The sugar man was an inspiration. In his mid-80s he would walk on the steeply slanted roof of his huge house on Prytania Street to fix stuff.
He and his wife lived next door to me in Uptown New Orleans. They were both skinny and kind.
Since this was the late 1970s, they would have been born in the mid-1890s, the Victorian Age. I moved from Prytania to Canal Street in 1980, and I never saw them again, but I still had his car, a 1965 Cadillac Coup de Ville.
Though he would walk on a steep, high roof, he had reached the point where driving was unwise, or perhaps the police had told him so. He offered me his car for $500. It had some rust spots, but it was in fair shape, so I bought it.

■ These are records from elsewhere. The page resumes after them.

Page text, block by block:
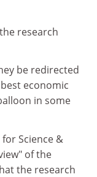
research
be redirected
economic
in some
Science &
of the
the research
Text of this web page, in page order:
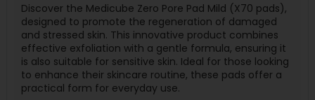
Discover the Medicube Zero Pore Pad Mild (X70 pads),
designed to promote the regeneration of damaged
and stressed skin. This innovative product combines
effective exfoliation with a gentle formula, ensuring it
is also suitable for sensitive skin. Ideal for those looking
to enhance their skincare routine, these pads offer a
practical form for everyday use.
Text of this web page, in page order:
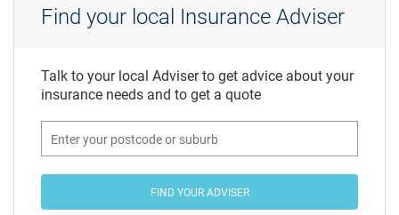
Find your local Insurance Adviser
Talk to your local Adviser to get advice about your
insurance needs and to get a quote
FIND YOUR ADVISER
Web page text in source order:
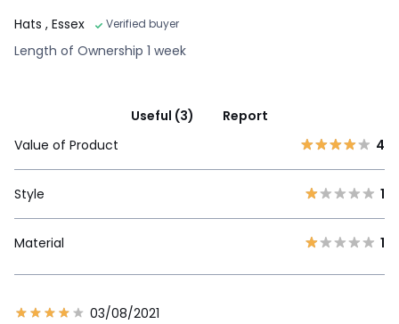
Hats , Essex Verified buyer
Length of Ownership 1 week
Useful (3)
Report
Value of Product
4
Style 1
Material 1
03/08/2021
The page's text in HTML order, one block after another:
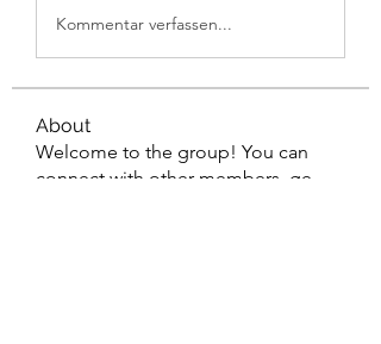
Kommentar verfassen...
About
Welcome to the group! You can
connect with other members, ge
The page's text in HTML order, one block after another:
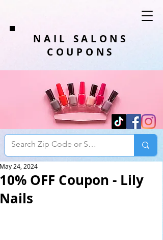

The old couple had spent their working lives in the Caribbean. The man was a retired sugar engineer, the only sugar engineer I’ve ever known or even heard of. He oversaw sugar plantations, I imagine. I never got the details.
They were good people, and he climbed on roofs. I rode the Cadillac for less than two years because serious engine problems developed, more serious than I could afford. I sold it to a mechanic. He knew what he was getting. I did not lie.
The sugar engineer and his wife are long gone now, and so is the Cadillac, which I enjoyed while it lasted. I wonder if I will be walking high, slanted roofs in 20 years. I kind of doubt it. The Hacienda roof is pretty darn flat.